Политические мифы о советских биологах. О.Б. Лепешинская, Г.М. Бошьян, конформисты, ламаркисты и другие. | страница 5
Миф о монополии Лысенко в биологии родился в недрах Агитпропа (см. Шаталкин, 2015), т. е. придуман с пропагандистскими целями. Разговоры о так называемой «монополии» Лысенко не более чем слова, за которыми нет реального содержания. Разве это отраслевая наука, которой руководил Лысенко, т. е. агрономия в широком смысле слова, подмяла под себя академическую науку. Такого не может быть в принципе. Везде мы видим обратную картину. Академическая наука пытается навязать отраслевым направлениям, как тем следует работать. Разве это Лысенко контролировал денежные потоки и не малые, которые шли на академическую науку. Нет, деньги они получали из разных касс. Разве это Лысенко определял учебную политику. Нет, это компетенция министерства образования, которое до 1948 г. не пропустило ни одного (!) учебника по мичуринской биологии. Разве это Лысенко определял научную политику Академии наук СССР. Нет это делало само руководство Академии при определенном контроле со стороны Агитпропа.
Вот что пишет Д. Т. Шепилов (2001, с. 129), который, будучи вторым лицом в Агитпропе, руководил после войны борьбой с Лысенко: «… мы бессильны были что-нибудь сделать, чтобы обуздать невежд [т. е. Лысенко и его сторонников] и поддержать в науке истинные, а не мнимые силы прогресса. И так продолжалось вплоть до падения Хрущева, когда постепенно, со скрипом, при сопротивлении заскорузлых чиновников, начало выявляться истинное лицо и опустошительные последствия лысенковщины…» (выделено нами).

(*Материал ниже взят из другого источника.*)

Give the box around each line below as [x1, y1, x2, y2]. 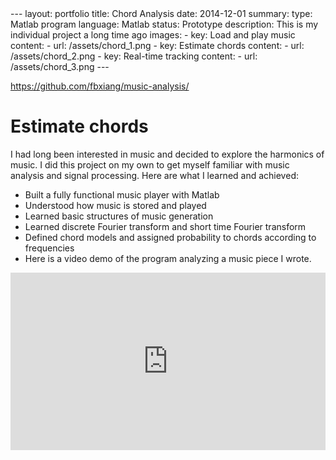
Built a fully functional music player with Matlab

Д. Т. Шепилов открытым текстом сказал, что борьба за науку шла между чиновниками, что основная причина конфликта в действиях заскорузлых чиновников, которые не дали возможности прогрессивным силам в партии снять Лысенко раньше, сразу после войны. Но отсюда следует, что если и были какие либо проявления «монополизма Лысенко», то вина за это полностью ложится на тех заскорузлых чиновниках, о которых говорил Д. Т. Шепилов. Почему же мы в злодеях числим лишь одних ученых.
Здесь важно подчеркнуть еще один имевший ключевое значение момент. Разговоры о том же «Лысенко № 2» шли в научных кругах на неформальном уровне обсуждения, обрастая всевозможными слухами и разного рода домыслами. Но на западе их воспринимали как серьезные и объективные свидетельства, раз они попали на страницы респектабельной книги, изданной в США и переведенной у нас (Грэхэм, 1991). В этом качестве эти частные разговоры, опиравшиеся более на молву, чем на реальные факты, начали новую жизнь как элемент антисоветской пропаганды.